Reputation: 11
I originally have a dataset with size: 1652 rows, 50 columns, but the essence is the same in this example. The dataset is df, and I wish to end up with newdf. Does anybody know how to solve this using dplyr?
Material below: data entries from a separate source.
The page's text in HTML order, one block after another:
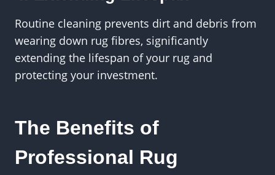
Routine cleaning prevents dirt and debris from
wearing down rug fibres, significantly
extending the lifespan of your rug and
protecting your investment.
The Benefits of
Professional Rug
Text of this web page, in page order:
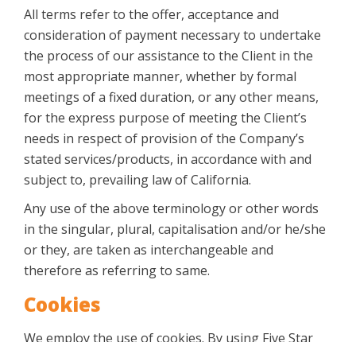
All terms refer to the offer, acceptance and
consideration of payment necessary to undertake
the process of our assistance to the Client in the
most appropriate manner, whether by formal
meetings of a fixed duration, or any other means,
for the express purpose of meeting the Client’s
needs in respect of provision of the Company’s
stated services/products, in accordance with and
subject to, prevailing law of California.
Any use of the above terminology or other words
in the singular, plural, capitalisation and/or he/she
or they, are taken as interchangeable and
therefore as referring to same.
Cookies
We employ the use of cookies. By using Five Star
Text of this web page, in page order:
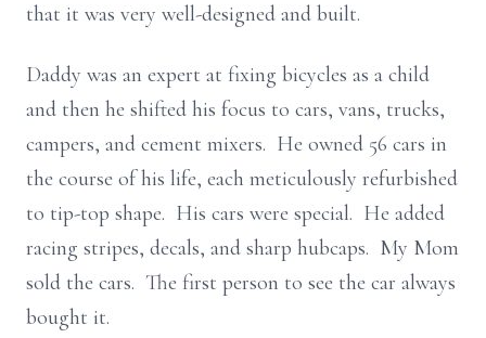
that it was very well-designed and built.
Daddy was an expert at fixing bicycles as a child
and then he shifted his focus to cars, vans, trucks,
campers, and cement mixers. He owned 56 cars in
the course of his life, each meticulously refurbished
to tip-top shape. His cars were special. He added
racing stripes, decals, and sharp hubcaps. My Mom
sold the cars. The first person to see the car always
bought it.
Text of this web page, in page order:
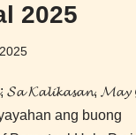
2025
𝓢𝓪 𝓚𝓪𝓵𝓲𝓴𝓪𝓼𝓪𝓷, 𝓜𝓪𝔂
ang buong
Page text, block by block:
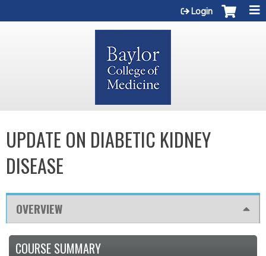
Login
UPDATE ON DIABETIC KIDNEY
DISEASE
OVERVIEW
COURSE SUMMARY
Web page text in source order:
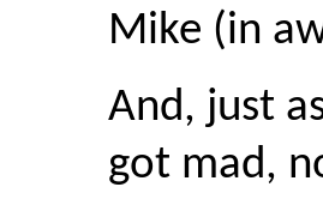
Mike (in
And, just
got mad,
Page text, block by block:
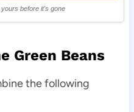
before it's gone
Green Beans
the following
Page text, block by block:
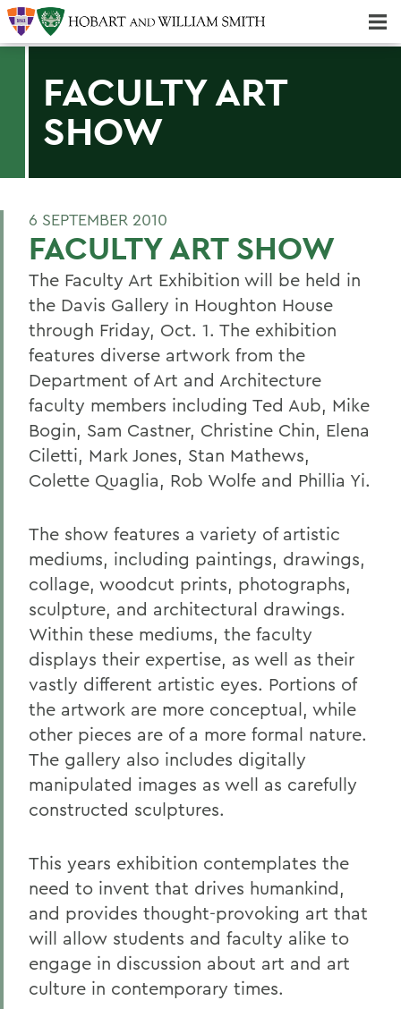
FACULTY ART
SHOW
6 SEPTEMBER 2010
FACULTY ART SHOW
The Faculty Art Exhibition will be held in
the Davis Gallery in Houghton House
through Friday, Oct. 1. The exhibition
features diverse artwork from the
Department of Art and Architecture
faculty members including Ted Aub, Mike
Bogin, Sam Castner, Christine Chin, Elena
Ciletti, Mark Jones, Stan Mathews,
Colette Quaglia, Rob Wolfe and Phillia Yi.
The show features a variety of artistic
mediums, including paintings, drawings,
collage, woodcut prints, photographs,
sculpture, and architectural drawings.
Within these mediums, the faculty
displays their expertise, as well as their
vastly different artistic eyes. Portions of
the artwork are more conceptual, while
other pieces are of a more formal nature.
The gallery also includes digitally
manipulated images as well as carefully
constructed sculptures.
This years exhibition contemplates the
need to invent that drives humankind,
and provides thought-provoking art that
will allow students and faculty alike to
engage in discussion about art and art
culture in contemporary times.
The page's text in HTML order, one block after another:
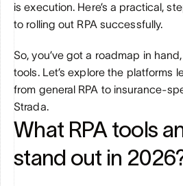
is execution. Here’s a practical,
to rolling out RPA successfully.
So, you’ve got a roadmap in
tools. Let’s explore the platforms
from general RPA to insurance-
Strada.
What RPA tools
stand out in

df <- cbind(c("HouseCar", "Car", "carmouse", "mouse", NA),
c("car", NA, "Mousehouse", "housevan", NA),
c(NA, "mousevan", "Carhouse", NA, "mouse"))
df
[,1] [,2] [,3]
[1,] "HouseCar" "car" NA
[2,] "Car" NA "mousecar"
[3,] "carmouse" "Mousehouse" "Carhouse"
[4,] "mouse" "house" NA
[5,] NA NA "mouse"
Desired output (there is a recoding hierarchy House > Vehicle (van, car) > Mouse):
> newdf
[,1] [,2] [,3]
[1,] "House" "Vehicle" NA
[2,] "Vehicle" NA "Vehicle"
[3,] "Vehicle" "House" "House"
[4,] "Mouse" "House" NA
[5,] NA NA "Mouse"
This is how I plan to do it, but I am wondering why this code won't work?
newdf <- df %>%
replace_na(., NA_character_) %>%
tolower(.) %>%
mutate_all(case_when(
str_detect(., "house") ~ "House",
str_detect(., "car|van") ~ "Vehicle",
str_detect(., "mouse") ~ "Mouse",
TRUE ~ NA_character_
)
)
I keep getting this error message:
Error in UseMethod("tbl_vars") : no applicable method for 'tbl_vars' applied to an object of class "c('matrix', 'array', 'character')"
Upvotes: 0
Views: 735
Reputation: 18632
To do this df
needs to be a tibble or dataframe object. The output of cbind
is a matrix, which is in part why you are getting your error.
df <- data.frame(df)
names(df) <- paste0("col", 1:3)
df %>%
mutate(across(everything(), ~ case_when(
str_detect(.x, "house") ~ "House",
str_detect(.x, "car|van") ~ "Vehicle",
str_detect(.x, "mouse") ~ "Mouse",
T ~ NA_character_
)))
As of dplyr version 1.0.0 nearly all verbs with _at, _all, _if, etc. have been superseded by the across
verb. You can check your version by using packageVersion("dplyr")
.
dplyr < 1.0.0
df %>%
mutate_all(~ case_when(
str_detect(.x, "house") ~ "House",
str_detect(.x, "car|van") ~ "Vehicle",
str_detect(.x, "mouse") ~ "Mouse",
T ~ NA_character_
))
Output
col1 col2 col3
1 <NA> Vehicle <NA>
2 <NA> <NA> Vehicle
3 Vehicle House House
4 Mouse House <NA>
5 <NA> <NA> Mouse
Update
To ignore case you can do a few things:
df %>%
mutate(across(everything(), tolower)) # pipe to rest of code
stringr::regex
to ignore case on your str_detect
:df %>%
mutate(across(everything(), ~ case_when(
str_detect(.x, regex("house", ignore_case = T)) ~ "House",
str_detect(.x, regex("car|van", ignore_case = T)) ~ "Vehicle",
str_detect(.x, regex("mouse", ignore_case = T)) ~ "Mouse",
T ~ NA_character_
)))
grepl
does the same thing:df %>%
mutate(across(everything(), ~ case_when(
grepl("house", .x, ignore.case = T) ~ "House",
grepl("car|van", .x, ignore.case = T) ~ "Vehicle",
grepl("mouse", .x, ignore.case = T) ~ "Mouse",
T ~ NA_character_
)))
Upvotes: 3